[Start of section]

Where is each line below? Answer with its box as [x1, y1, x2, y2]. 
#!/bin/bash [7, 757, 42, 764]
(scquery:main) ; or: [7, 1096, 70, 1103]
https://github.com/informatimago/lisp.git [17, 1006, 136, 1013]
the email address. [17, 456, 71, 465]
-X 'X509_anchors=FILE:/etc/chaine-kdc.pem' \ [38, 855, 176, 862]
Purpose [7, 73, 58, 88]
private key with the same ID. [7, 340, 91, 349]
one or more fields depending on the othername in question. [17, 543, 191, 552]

[End of section]
[Start of section]

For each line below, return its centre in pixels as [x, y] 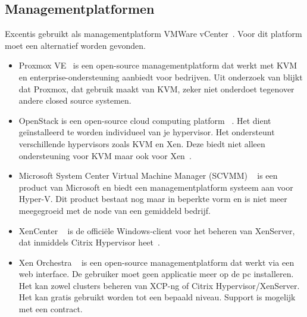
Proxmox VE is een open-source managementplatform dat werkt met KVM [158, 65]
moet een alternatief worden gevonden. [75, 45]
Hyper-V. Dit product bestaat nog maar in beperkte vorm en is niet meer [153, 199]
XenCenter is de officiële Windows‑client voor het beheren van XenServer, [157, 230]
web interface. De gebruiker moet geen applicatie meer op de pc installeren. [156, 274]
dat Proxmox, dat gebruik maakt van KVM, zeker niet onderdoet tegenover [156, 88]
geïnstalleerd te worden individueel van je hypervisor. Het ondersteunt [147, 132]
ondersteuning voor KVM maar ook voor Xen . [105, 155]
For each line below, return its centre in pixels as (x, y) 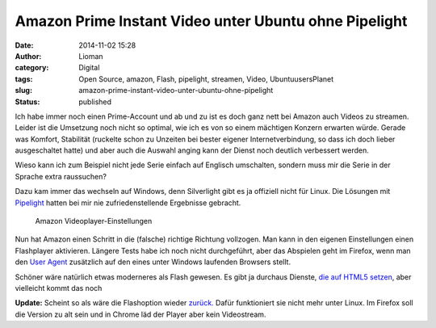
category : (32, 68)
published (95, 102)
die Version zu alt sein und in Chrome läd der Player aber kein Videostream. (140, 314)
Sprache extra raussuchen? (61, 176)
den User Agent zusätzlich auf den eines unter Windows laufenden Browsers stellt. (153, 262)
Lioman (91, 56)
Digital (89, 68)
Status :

[End of section]

◆ **TASK GOAL**
Give only the number of lines in the entries above that hold the string "worden".

◆ **SOLUTION FOR THIS EXERCISE**
2